The Cambridge branch of Primavera was opened in 1959, when Rothschild took over a shop formerly run by the Cambridge Society of Designer-Craftsmen on King's Parade. The interior was refitted by Gordon and Ursula Bowyer and the basement redesigned as a textile showroom. Marion Goodwin and Valerie Webb were appointed as managers and focused on sourcing local crafts. The upstairs gallery space at 11 King's Parade was once home to Charles Lamb, the poet and essayist, along with his sister Mary in 1819.

In 1965, the Viewpoint 1965 exhibition held at the gallery featured Geoffrey Clarke (sculpture and stained glass), Mary Potter (paintings), and Dan Arbeid (ceramics).

In 1999, Jeremy Waller, purchased the gallery. Waller returned to Cambridge (where he was previously a student) after spending many years working and travelling in Europe, the Middle East and Africa. Since 1999, Primavera had been remodelled to accommodate more work on three floors of the King's Parade site. Primavera represented more than 500 UK makers, exhibited in the Grade II-listed galleries on King's Parade. Waller and his wife Sheila have also dedicated a significant part of their home and grounds at College Farm, Haddenham, Cambridgeshire (ex-Gonville and Caius College), to housing a permanent collection of work by UK artists.

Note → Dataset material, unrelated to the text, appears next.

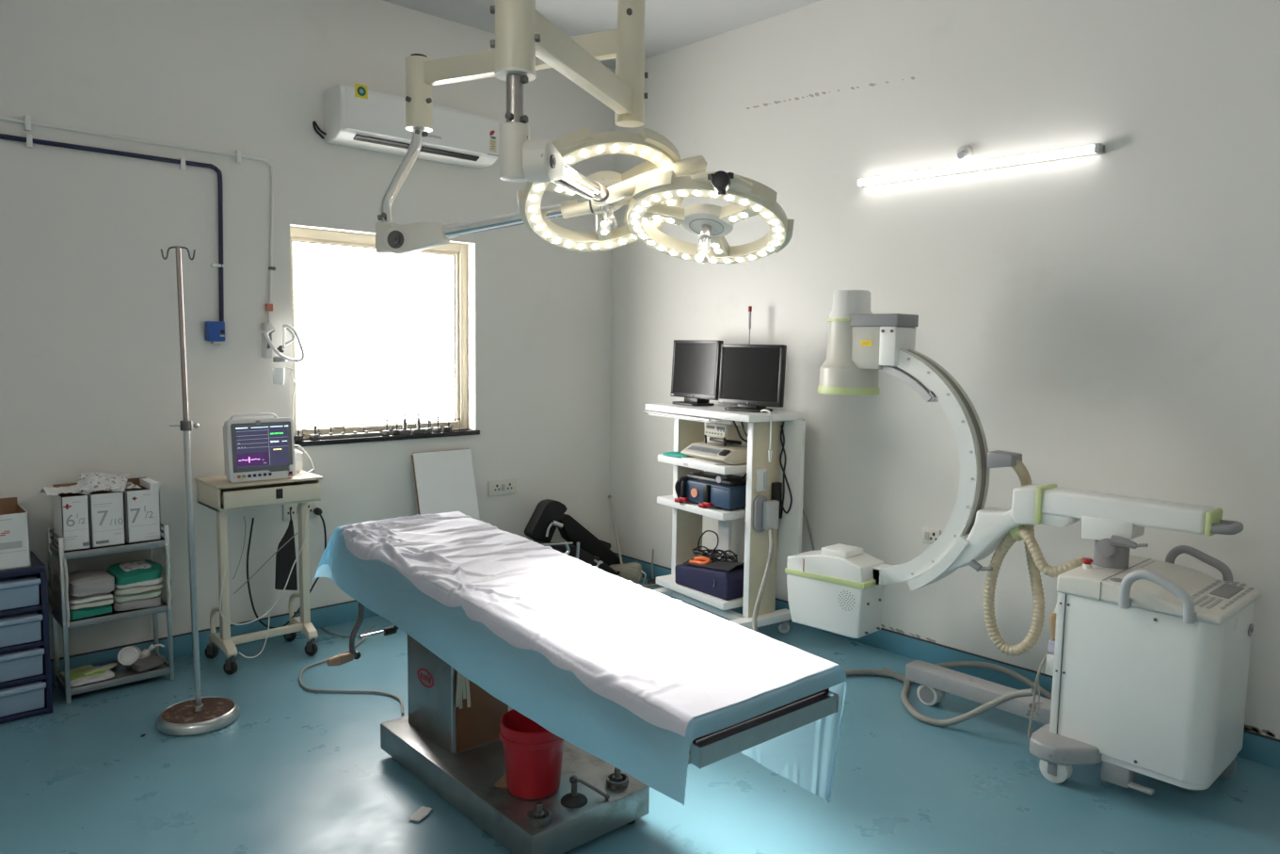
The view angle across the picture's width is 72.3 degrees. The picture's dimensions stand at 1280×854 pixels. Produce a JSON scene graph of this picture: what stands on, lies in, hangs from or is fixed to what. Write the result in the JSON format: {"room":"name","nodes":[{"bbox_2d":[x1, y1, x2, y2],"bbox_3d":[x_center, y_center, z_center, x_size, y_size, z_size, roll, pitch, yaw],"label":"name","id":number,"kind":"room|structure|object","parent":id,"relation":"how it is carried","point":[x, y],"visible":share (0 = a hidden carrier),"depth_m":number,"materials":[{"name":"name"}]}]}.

In 2001 Waller revived the connection between the Fitzwilliam Museum and Primavera by staging a joint exhibition entitled "Ceramics and Glass". New works by Alan Caiger-Smith and Peter Layton were shown. Primavera had received commissions from Cambridge University to design and craft pieces for colleges, including a pair of wooden candlesticks for St Catharine's College turned by Guy Ravine in 2008. Primavera displayed jewellery by the late Barbara Christie.

Numbers 10 and 11, King's Parade are a Grade II listed building.

In 2026, Primavera closed its King's Parade gallery, and moved to new premises at College Farm, Haddenham.

==Bibliography==
- Fisher, Sue. "Gallery with a difference". Cambridgeshire Life, July 2003. Pages 94–96.
- De Bruyne, John. "John de Bruyne's entrepreneur's view". Cambridge News, May 2007.
- Greg, Andrew. "Primavera: Pioneering Craft and Design 1945–1995”. Newcastle upon Tyne: Tyne and Wear Museums, 1995.
- Hobday, Alan, and Loxston, Rob. “The Fitzwilliam and Primavera: Ceramics and Glass”. Somerset: Field Print and Graphics Ltd, 2001.
- Crossley-Holland, Joan. “Contemporary Crafts”. British Art and Antique Year book 1985. Pages 71–74.
- Gartner, Peter J. “Art and Architecture: Musée d'Orsay". Oldenburg, Germany: Barnes and Noble, 2001.
- Cerver Francisco Asensio. “Interior Design Atlas”. Colgne: Konemann, 2000.